**Feature Engineering**

In [0]:
import pickle
import pandas as pd
import re
import nltk
from nltk.corpus import stopwords
from nltk.stem import WordNetLemmatizer
from sklearn.feature_extraction.text import TfidfVectorizer
from sklearn.model_selection import train_test_split
from sklearn.feature_selection import chi2
import numpy as np

In [2]:
path_df = "drive/My Drive/Colab Notebooks/article_dataset3.pickle"

with open(path_df, 'rb') as data:
    df = pickle.load(data)

df.head()

Unnamed: 0,Title,Article,Category,id,Article_length
0,title,It's more important than ever that organizatio...,Advertising\n,1,5055.0
1,title,Native advertising: The refreshing and unobtru...,Advertising\n,1,5324.0
2,title,There’s so much to learn with social media adv...,Advertising\n,1,14023.0
3,title,How big is your social media budget? I’ve hear...,Advertising\n,1,7562.0
4,title,Q: I've never really done much advertising for...,Advertising\n,1,2422.0


In [3]:
df.loc[1]['Article']

"Native advertising: The refreshing and unobtrusive form of advertising that syncs beautifully with web content and is receiving the attention of many publishers. The traditional advertising system has been dismantled by the heightened interest of the likes of adblockers. Therefore, an increasing number of publishers and advertisers are now using native ads on their websites and blogs to augment their existing ad revenues. The biggest thing that works for native ads is their ability to flow seamlessly within the blog/website content to the extent that it doesn’t really look like advertising, at all.\xa0Additionally, native ads enhance the appeal of clickability by making content more relatable and interesting. It seems that the increase of native ads in important publications, and on various niches, means that they are here to stay.  Here are eight native ad platforms that are creating a global buzz. Redirect.com is at the top of the list for a good reason. Allowing customers to both b

**Text Cleaning and Preparation**

In [0]:
df['Article_Parsed_1'] = df['Article'].str.replace("\r", " ")
df['Article_Parsed_1'] = df['Article_Parsed_1'].str.replace("\n", " ")
df['Article_Parsed_1'] = df['Article_Parsed_1'].str.replace("    ", " ")
df['Article_Parsed_1'] = df['Article_Parsed_1'].str.replace('"', '')

Downcase all text

In [0]:
df['Article_Parsed_2'] = df['Article_Parsed_1'].str.lower()

Remove punctuation signs

In [0]:
punctuation_signs = list("?:!.,;")
df['Article_Parsed_3'] = df['Article_Parsed_2']

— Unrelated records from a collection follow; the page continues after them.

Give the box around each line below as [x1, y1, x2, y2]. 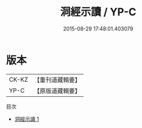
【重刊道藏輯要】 [33, 76, 81, 84]
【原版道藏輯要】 [33, 86, 81, 95]
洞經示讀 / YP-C [60, 5, 136, 19]
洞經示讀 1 [14, 115, 39, 122]

for punct_sign in punctuation_signs:
    df['Article_Parsed_3'] = df['Article_Parsed_3'].str.replace(punct_sign, '')

Remove possessive pronouns

In [0]:
df['Article_Parsed_4'] = df['Article_Parsed_3'].str.replace("'s", "")

Applying Lemmatization

In [8]:
nltk.download('punkt')
nltk.download('wordnet')

[nltk_data] Downloading package punkt to /root/nltk_data...
[nltk_data]   Unzipping tokenizers/punkt.zip.
[nltk_data] Downloading package wordnet to /root/nltk_data...
[nltk_data]   Unzipping corpora/wordnet.zip.


True

In [0]:
wordnet_lemmatizer = WordNetLemmatizer()

nrows = len(df)
lemmatized_text_list = []

for row in range(0, nrows):
    
    # Create an empty list containing lemmatized words
    lemmatized_list = []
    
    # Save the text and its words into an object
    text = df.loc[row]['Article_Parsed_4']
    text_words = str(text).split(" ")

    # Iterate through every word to lemmatize
    for word in text_words:
        lemmatized_list.append(wordnet_lemmatizer.lemmatize(word, pos="v"))
        
    # Join the list
    lemmatized_text = " ".join(lemmatized_list)
    
    # Append to the list containing the texts
    lemmatized_text_list.append(lemmatized_text)

In [0]:
df['Article_Parsed_5'] = lemmatized_text_list

Remove stop words

In [11]:
nltk.download('stopwords')

[nltk_data] Downloading package stopwords to /root/nltk_data...
[nltk_data]   Unzipping corpora/stopwords.zip.


True

In [0]:
stop_words = list(stopwords.words('english'))

In [13]:
stop_words[0:10]

['i', 'me', 'my', 'myself', 'we', 'our', 'ours', 'ourselves', 'you', "you're"]

In [0]:
df['Article_Parsed_6'] = df['Article_Parsed_5']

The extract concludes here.